School of Pharmacy, Faculty of Science, University of Waterloo, Waterloo, ON.
Associate Professor, School of Pharmacy, Faculty of Science, University of Waterloo, Waterloo, ON.
Healthc Policy. 2020 Nov;16(2):82-100. doi: 10.12927/hcpol.2020.26351.
No previous study, to the best of our knowledge, has examined both the time trend and impact of not having insurance or prescription medication cost coverage (PMCC) on the usage of type 2 diabetes and hypertension oral medications in Ontario and New Brunswick, Canada.
We used data from the Canadian Community Health Survey (CCHS) from 2007 to 2014 to examine the time trend and impact of PMCC. A multivariable-adjusted logistic regression model was fitted.

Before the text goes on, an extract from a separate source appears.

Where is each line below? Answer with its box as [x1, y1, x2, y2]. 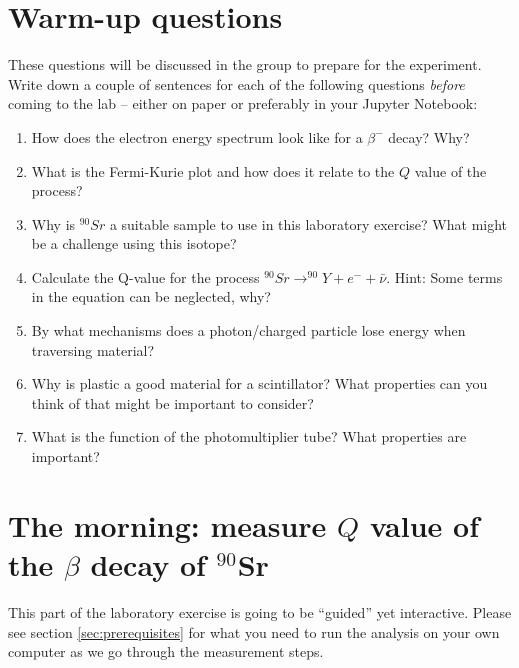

The pseudo-cohort included 23,215 individuals representing a population of approximately 8.7 million people. Overall, 20.0% of respondents reported absence of PMCC. This proportion increased slightly from 19.6% (95% confidence interval [CI] 95% CI [17.5, 22.5]) to 20.7% (95% CI [16.9, 23.1]). Adjusted odds ratios (OR) showed that uninsured individuals were 23% less likely to use their medications (OR = 0.77, 95% CI [0.657, 0.911]).
There was a slight decline in PMCC over time and this decline was associated with reduced use of medications for type 2 diabetes and hypertension.
据我们所知,之前没有研究考察过在加拿大安大略省和新不伦瑞克省,没有保险或处方药费用覆盖(PMCC)对 2 型糖尿病和高血压口服药物使用的时间趋势和影响。
我们使用了 2007 年至 2014 年加拿大社区健康调查(CCHS)的数据来检查 PMCC 的时间趋势和影响。使用多变量调整逻辑回归模型进行拟合。
伪队列包括 23215 名代表约 870 万人的个体。总体而言,20.0%的受访者报告缺乏 PMCC。这一比例从 19.6%(95%置信区间[CI]95% CI [17.5, 22.5])略有增加到 20.7%(95%置信区间[CI] [16.9, 23.1])。调整后的优势比(OR)表明,未参保者使用药物的可能性降低了 23%(OR=0.77,95% CI [0.657, 0.911])。
随着时间的推移,PMCC 略有下降,而这种下降与 2 型糖尿病和高血压药物使用减少有关。